Szabo M, Bronner D, Whitfield C
Canadian Bacterial Diseases Network, Department of Microbiology, University of Guelph, Ontario, Canada.
J Bacteriol. 1995 Mar;177(6):1544-53. doi: 10.1128/jb.177.6.1544-1553.1995.
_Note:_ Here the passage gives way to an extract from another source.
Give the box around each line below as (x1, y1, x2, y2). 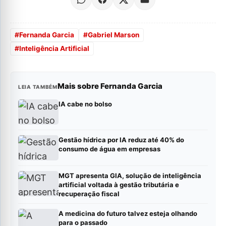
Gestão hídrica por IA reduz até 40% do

The lipopolysaccharide O antigens of Klebsiella pneumoniae serotype O1 and Serratia marcescens serotype O16 both contain a repeating unit disaccharide of [-->3)-beta-D-Galf-(1-->3)-alpha-D-Galp-(1-->]; the resulting polymer is known as D-galactan I. In K. pneumoniae serotype O1, the genes responsible for the synthesis of D-galactan I are found in the rfb gene cluster (rfbKpO1). We report here the cloning and analysis of the rfb cluster from S. marcescens serotype O16 (rfbSmO16). This is the first rfb gene cluster examined for the genus Serratia. Synthesis of D-galactan I is an rfe-dependent process for both K. pneumoniae serotype O1 and S. marcescens serotype O16. Hybridization experiments with probes derived from each of the six rfbKpO1 genes indicate that the cloned rfbSmO16 cluster contains homologous genes arranged in the same order. However, the degree of homology at the nucleotide sequence level was sufficiently low that hybridization was detected only under low-stringency conditions. rfbABSmO16 genes were subcloned and shown to encode an ABC-2 (ATP-binding cassette) transporter which is functionally identical to the one encoded by the corresponding rfb genes from K. pneumoniae serotype O1. The amino acid sequences of the predicted RfbA and RfbB homologs showed identities of 75.7% (87.9% total similarity) and 78.0% (86.5% total similarity), respectively. The last gene of the rfbKpO1 cluster, rfbFKpO1, encodes a bifunctional galactosyltransferase which initiates the formation of D-galactan I. RfbFKpO1 and RfbFSmO16 are 57.6% identical (with 71.1% total similarity), and both show similarity with RfpB, the galactosyltransferase involved in the synthesis of Shigella dysenteriae type I O-polysaccharide. The G+C contents of the rfbAB genes from each organism are quite similar, and values are lower than those typical for the species. However, the G+C content of rfbFSmO16 (47.6%) was much higher than that of rfbFKpO1 (37.3%), despite the fact that the average for each species (52 to 60%) falls within the same range.
肺炎克雷伯菌O1血清型和粘质沙雷氏菌O16血清型的脂多糖O抗原均含有一个重复单元二糖[→3)-β-D-半乳糖-(1→3)-α-D-半乳糖-(1→];由此产生的聚合物被称为D-半乳聚糖I。在肺炎克雷伯菌O1血清型中,负责合成D-半乳聚糖I的基因位于rfb基因簇(rfbKpO1)中。我们在此报告了来自粘质沙雷氏菌O16血清型(rfbSmO16)的rfb基因簇的克隆和分析。这是首次对沙雷氏菌属进行检测的rfb基因簇。对于肺炎克雷伯菌O1血清型和粘质沙雷氏菌O16血清型,D-半乳聚糖I的合成都是一个依赖rfe的过程。用源自六个rfbKpO1基因中的每一个的探针进行杂交实验表明,克隆的rfbSmO16基因簇包含按相同顺序排列的同源基因。然而,核苷酸序列水平的同源程度足够低,以至于仅在低严谨条件下才能检测到杂交。rfbABSmO16基因被亚克隆,并显示编码一种ABC-2(ATP结合盒)转运蛋白,其功能与肺炎克雷伯菌O1血清型相应rfb基因编码的转运蛋白相同。预测的RfbA和RfbB同源物的氨基酸序列分别显示出75.7%(总相似性为87.9%)和78.0%(总相似性为86.5%)的同一性。rfbKpO1基因簇的最后一个基因rfbFKpO1编码一种双功能半乳糖基转移酶,它启动D-半乳聚糖I的形成。RfbFKpO1和RfbFSmO16的同一性为57.6%(总相似性为71.1%),并且两者都与参与痢疾志贺氏菌I型O-多糖合成的半乳糖基转移酶RfpB显示出相似性。每种生物体的rfbAB基因的G+C含量相当相似,并且其值低于该物种的典型值。然而,rfbFSmO16的G+C含量(47.6%)远高于rfbFKpO1的G+C含量(37.3%),尽管每个物种的平均值(52%至60%)落在相同范围内。